小説家に『なろうラジオ大賞3』応募作品です。


テーマは雪だるま

 僕の幼馴染達は、とても仲が良い。


 幼馴染と言っても、家が近いわけではない。親世代が皆同級生で、学生時代から仲が良かったらしく、今でも毎月数回お茶会やお泊まり会をしている。そこに連れてこられた僕達は、必然的に幼馴染と呼べる関係になった。


 僕は彼らより二つ年上で、名前で呼ばれるより、お兄ちゃんと呼ばれる事が多い。少し歳の離れた本当の妹と同じように彼らを可愛がっていた。


 いつからか、その中の一人に特別な想いを抱く。ふとした時に見た、微笑む笑顔に僕は心が暖かくなった。これが、親愛なのか、友愛なのか、恋なのか…よく分からないけど、あの子は僕の特別になった。




 ある雪の日に、僕達は雪遊びをしていた。最初は、皆んなで一緒に遊んでいたけど、あの子の瞳に僕が映らないのは分かっていた。


 笑顔の彼女と、無口な彼は、いつも一緒で、世話を焼き手を差し伸べる彼女は、彼の事が好きなのだと思う。でも、彼はいつも無表情だから、よく分からない。両思いでないなら、まだ僕が間に入る事はできるのかもしれない。そんな事を考えながら、彼らを眺めていた。


 ザー・ドッ・ドサッッ


 突然彼の上に雪が落ちてきた、木の上に積もった雪が落ちたみたいだ。彼は雪の上に倒れて、雪に埋まってしまった。慌てて駆け寄ると、身体を起こして顔だけ出した。それを見た彼女は言う。


「あービックリした!大丈夫?」


「大丈夫」


「ふふふっ、雪だるまみたいね」


 彼女は笑いながら彼の顔に手を伸ばして、ついていた雪を払った。その時、僕は恋に落ちる瞬間を見た。



 二人は両思いになった。お互いまだはっきり自覚していないだろうから、この時なら間に合ったのかもしれない。でも、僕は二人とも大好きだから、お兄ちゃんだから、この想いに鍵をかけた。

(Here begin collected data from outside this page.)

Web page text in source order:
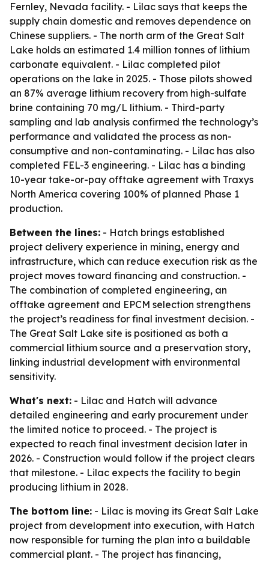
Fernley, Nevada facility. - Lilac says that keeps the
supply chain domestic and removes dependence on
Chinese suppliers. - The north arm of the Great Salt
Lake holds an estimated 1.4 million tonnes of lithium
carbonate equivalent. - Lilac completed pilot
operations on the lake in 2025. - Those pilots showed
an 87% average lithium recovery from high-sulfate
brine containing 70 mg/L lithium. - Third-party
sampling and lab analysis confirmed the technology’s
performance and validated the process as non-
consumptive and non-contaminating. - Lilac has also
completed FEL-3 engineering. - Lilac has a binding
10-year take-or-pay offtake agreement with Traxys
North America covering 100% of planned Phase 1
production.
Between the lines: - Hatch brings established
project delivery experience in mining, energy and
infrastructure, which can reduce execution risk as the
project moves toward financing and construction. -
The combination of completed engineering, an
offtake agreement and EPCM selection strengthens
the project’s readiness for final investment decision. -
The Great Salt Lake site is positioned as both a
commercial lithium source and a preservation story,
linking industrial development with environmental
sensitivity.
What's next: - Lilac and Hatch will advance
detailed engineering and early procurement under
the limited notice to proceed. - The project is
expected to reach final investment decision later in
2026. - Construction would follow if the project clears
that milestone. - Lilac expects the facility to begin
producing lithium in 2028.
The bottom line: - Lilac is moving its Great Salt Lake
project from development into execution, with Hatch
now responsible for turning the plan into a buildable
commercial plant. - The project has financing,
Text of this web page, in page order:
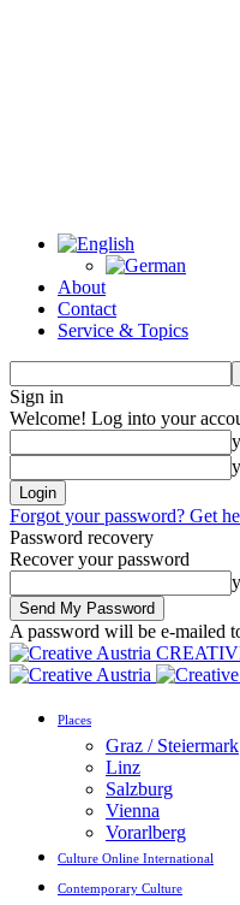
About
Contact
Service & Topics
Sign in
Welcome! Log into your
Forgot your password? Get
Password recovery
Recover your password
A password will be e-mailed
Places
Graz / Steiermark
Linz
Salzburg
Vienna
Vorarlberg
Culture Online International
Contemporary Culture
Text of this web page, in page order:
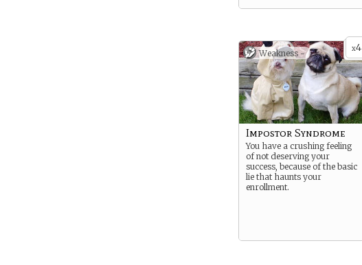
x4
Weakness -
Impostor Syndrome
You have a crushing feeling
of not deserving your
success, because of the basic
lie that haunts your
enrollment.
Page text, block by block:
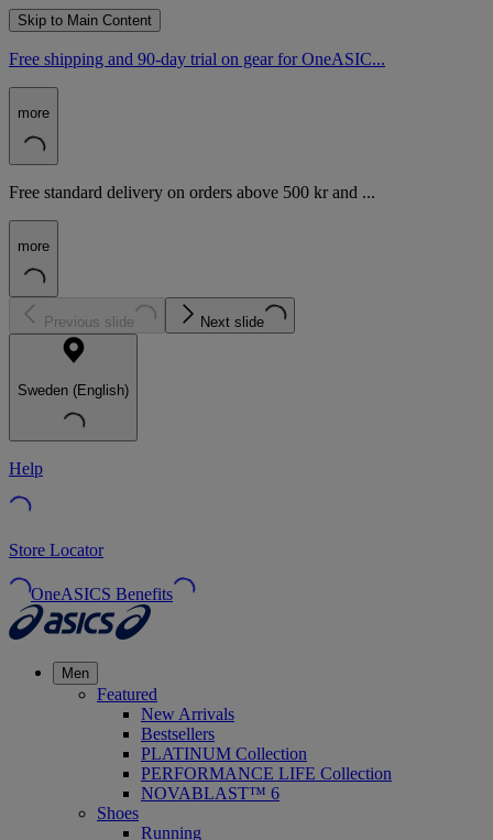
Skip to Main Content
Free shipping and 90-day trial on gear for OneASIC...
more
Free standard delivery on orders above 500 kr and ...
more
Previous slide Next slide
Sweden (English)
Help
Store Locator
OneASICS Benefits
Men
Featured
New Arrivals
Bestsellers
PLATINUM Collection
PERFORMANCE LIFE Collection
NOVABLAST™ 6
Shoes
Running
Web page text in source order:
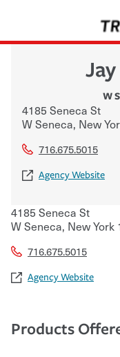
W
4185 Seneca St
W Seneca, New
716.675.5015
Agency Website
4185 Seneca St
W Seneca, New York
716.675.5015
Agency Website
Products
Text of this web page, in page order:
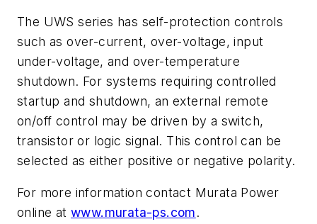
The UWS series has self-protection controls
such as over-current, over-voltage, input
under-voltage, and over-temperature
shutdown. For systems requiring controlled
startup and shutdown, an external remote
on/off control may be driven by a switch,
transistor or logic signal. This control can be
selected as either positive or negative polarity.
For more information contact Murata Power
online atwww.murata-ps.com.
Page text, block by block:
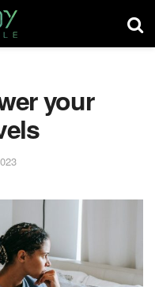
your
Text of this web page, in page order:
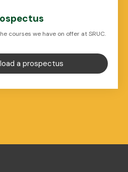
courses we have on offer at SRUC.
a prospectus
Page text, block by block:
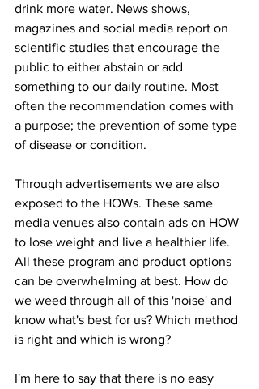
drink more water. News shows,
magazines and social media report on
scientific studies that encourage the
public to either abstain or add
something to our daily routine. Most
often the recommendation comes with
a purpose; the prevention of some type
of disease or condition.
Through advertisements we are also
exposed to the HOWs. These same
media venues also contain ads on HOW
to lose weight and live a healthier life.
All these program and product options
can be overwhelming at best. How do
we weed through all of this 'noise' and
know what's best for us? Which method
is right and which is wrong?
I'm here to say that there is no easy
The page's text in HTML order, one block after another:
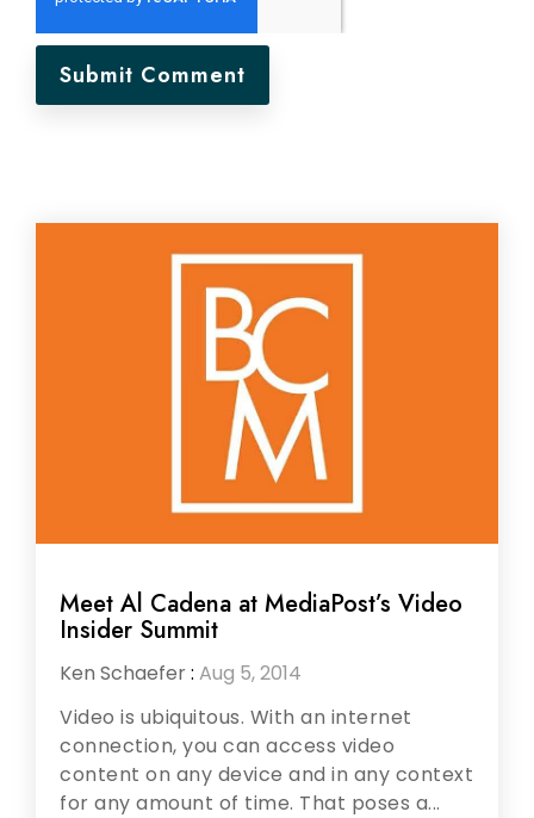
Meet Al Cadena at MediaPost’s Video
Insider Summit
Ken Schaefer: Aug 5, 2014
Video is ubiquitous. With an internet
connection, you can access video
content on any device and in any context
for any amount of time. That poses a...
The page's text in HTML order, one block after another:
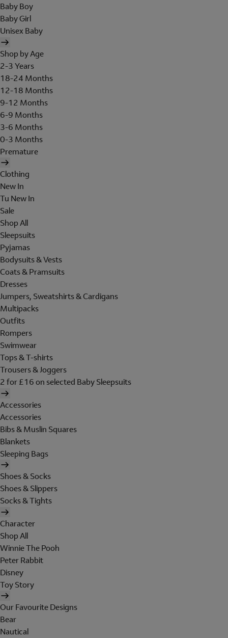
Baby Boy
Baby Girl
Unisex Baby
Shop by Age
2-3 Years
18-24 Months
12-18 Months
9-12 Months
6-9 Months
3-6 Months
0-3 Months
Premature
Clothing
New In
Tu New In
Sale
Shop All
Sleepsuits
Pyjamas
Bodysuits & Vests
Coats & Pramsuits
Dresses
Jumpers, Sweatshirts & Cardigans
Multipacks
Outfits
Rompers
Swimwear
Tops & T-shirts
Trousers & Joggers
2 for £16 on selected Baby Sleepsuits
Accessories
Accessories
Bibs & Muslin Squares
Blankets
Sleeping Bags
Shoes & Socks
Shoes & Slippers
Socks & Tights
Character
Shop All
Winnie The Pooh
Peter Rabbit
Disney
Toy Story
Our Favourite Designs
Bear
Nautical

 願わくば、あの笑顔を僕にも向けてほしい。これくらいは、思っていても許されるだろう。


 まだ雪の中に座っている彼を助け起こす。


「大丈夫だった?」


「大丈夫」


 と言った彼は、頬を染めて微笑んだ。



 今日、雪だるまは彼女に恋をした。


幼馴染から婚約者になる シリーズ

別幼馴染視点です。


「鏡を見てから〜」の彼が、いつ彼女に恋に落ちたのか、第三者視点で書いたらこーなりました。

幼馴染の細かい設定も、やっと入れられて満足。


今回の主人公が淡い想いを抱いたのが誰だったのかは、読んでくれた方に委ねます。

私も知りません。主人公の彼のみぞしる。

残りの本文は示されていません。